24-08-20-OPEA-001-AI Gateway API

AI Gateway API

Author

daixiang0, zhixie, gyohuangxin, Forrest-zhao, ruijin-intel

Status

Under Review

Objective

Design the API for AI Gateway.

Motivation

  • Introduce gateway to do mTLS, traffic control, observability and so on

  • Introduce AI Gateway API to use existing gateway sloutions rather than implement our own one.

Design Proposal

The AI gateway is at the front of all microservices:

graph TD; A(AI Gateway)-->Retrival; A-->Rerank; A-->LLM; A-->Guardrails; A-->B(Any microservice);

API overall

To make the most of current resources, we choose to follow Kubernetes Gateway API since it is the gateway API standard that all gateways support.

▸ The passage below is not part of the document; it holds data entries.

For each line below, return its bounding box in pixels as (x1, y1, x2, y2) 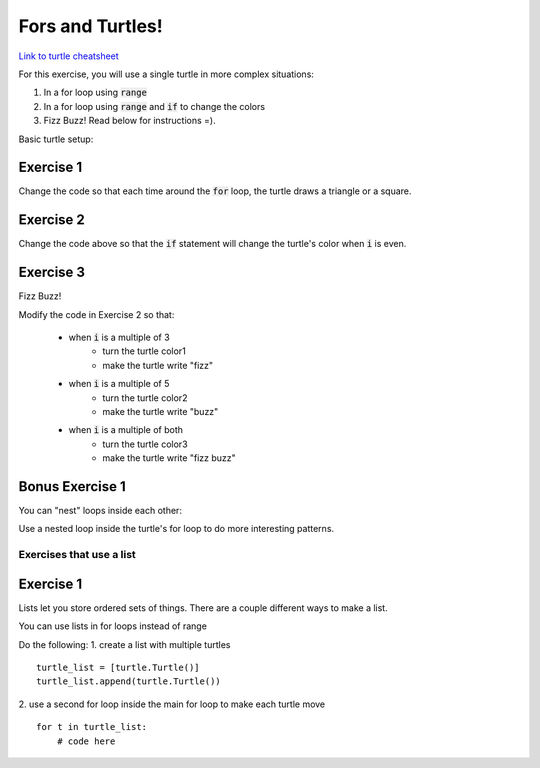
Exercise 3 (18, 264, 85, 281)
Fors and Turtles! (18, 15, 164, 37)
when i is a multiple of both (68, 424, 184, 436)
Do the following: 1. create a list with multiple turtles (18, 638, 231, 650)
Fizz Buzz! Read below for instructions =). (43, 115, 216, 127)
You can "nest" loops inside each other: (18, 505, 182, 517)
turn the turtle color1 (102, 345, 187, 357)
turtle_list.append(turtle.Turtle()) (36, 676, 222, 687)
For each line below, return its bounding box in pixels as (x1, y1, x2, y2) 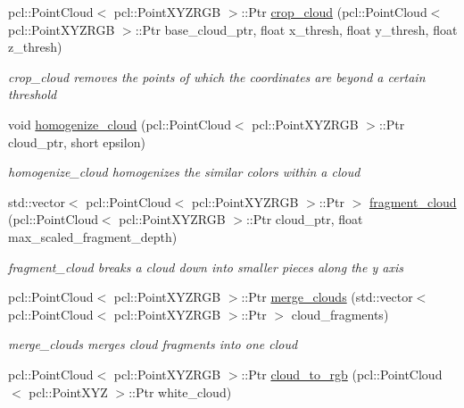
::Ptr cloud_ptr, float (245, 210, 363, 229)
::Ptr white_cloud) (128, 382, 232, 401)
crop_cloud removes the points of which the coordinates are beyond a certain (8, 67, 426, 86)
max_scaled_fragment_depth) (8, 227, 178, 246)
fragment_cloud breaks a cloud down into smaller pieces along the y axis (8, 257, 403, 276)
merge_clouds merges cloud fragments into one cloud (8, 335, 298, 354)
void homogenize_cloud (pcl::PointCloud (8, 114, 231, 133)
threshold (8, 85, 57, 104)
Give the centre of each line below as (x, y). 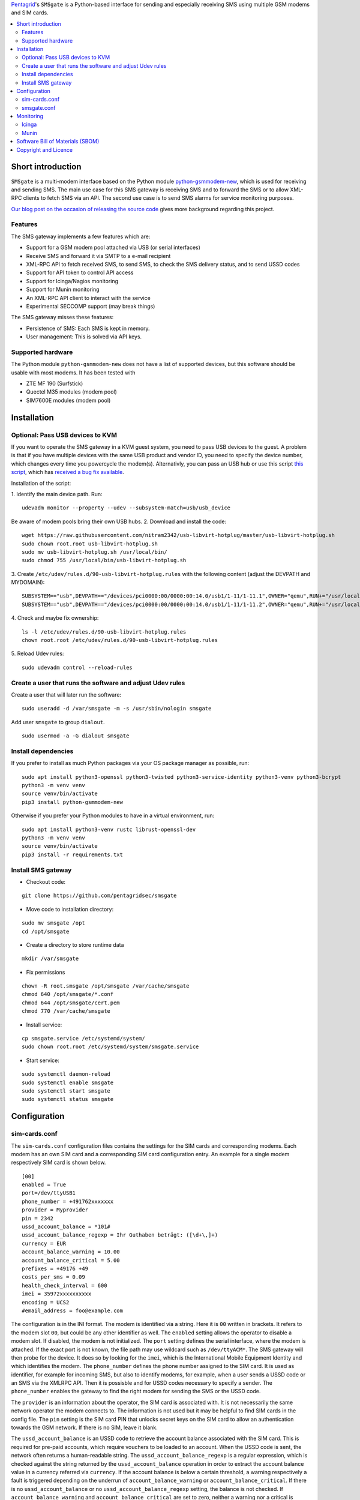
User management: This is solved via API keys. (84, 337)
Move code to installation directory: (70, 909)
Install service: (44, 1024)
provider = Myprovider (55, 1210)
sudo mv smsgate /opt (53, 923)
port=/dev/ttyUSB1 (49, 1193)
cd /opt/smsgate (46, 931)
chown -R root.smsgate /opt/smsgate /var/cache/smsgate (106, 986)
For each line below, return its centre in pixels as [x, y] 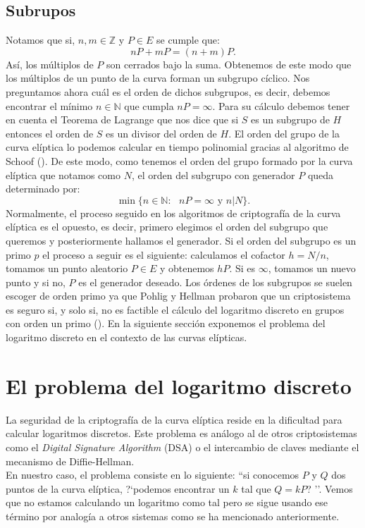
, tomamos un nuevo [312, 268]
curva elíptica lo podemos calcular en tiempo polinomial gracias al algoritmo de [177, 147]
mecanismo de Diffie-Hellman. [70, 461]
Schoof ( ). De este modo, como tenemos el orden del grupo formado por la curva [179, 160]
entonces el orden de [50, 133]
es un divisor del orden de [161, 133]
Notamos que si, [41, 40]
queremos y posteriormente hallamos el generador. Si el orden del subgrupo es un [181, 240]

Since AI specific features of Kubernetes Gateway API are still under discussion, We design AI Gateway API including following two parts:

  • Kubernetes Gateway API for features it already supports

  • Extension API for all other features

API workflow

graph LR; A(Config using AI Gateway API)-->B(Convert to specific gateway API)

AI Gateway is not a brand-new gateway implementation, only does one thing: Convert.

Extension API

apiVersion: extension.gateway.opea.dev/v1
kind: Gateway
metadata:
  name: extension-exmaple
spec:
  gatewayClassName: envoy
  extensions:
  - name: extension-1
    config:
      extension-1-config: aaa
  - name: extension-2
    config:
      extension-2-config: bbb
  • gatewayClassName: specific gateway implement

  • name: the name of extension feature, support multiple extensions

  • config: the content of extension config, following specified gateway API

Extension API example

apiVersion: extension.gateway.opea.dev/v1
kind: Gateway
metadata:
  name: envoy-extension-exmaple
spec:
  gatewayClassName: envoy
  extensions:
  - name: token-ratelimit
    config:
      name: envoy.filters.http.guardrails
      typed_config:
        "@type": type.googleapis.com/envoy.extensions.filters.http.guardrails.v3.Guardrails
        inference:
          runtime: envoy.inference_runtime.openvino
          typed_config:
            "@type": type.googleapis.com/envoy.extensions.inference_runtime.openvino.v3.OpenvinoConfig
            backend: CPU
            plugins:
            - /usr/lib/libopenvino_tokenizers.so
          model_path: /home/zhihao/envoy/.project/openvino/models/OTIS-Official-Spam-Model.xml
        source: RESPONSE
        action: ALLOW

Guardrail is AI specific feature, here we use Extension API to config Envoy to use CPU to inference with specified model to do response check.

The config field follows the Envoy API.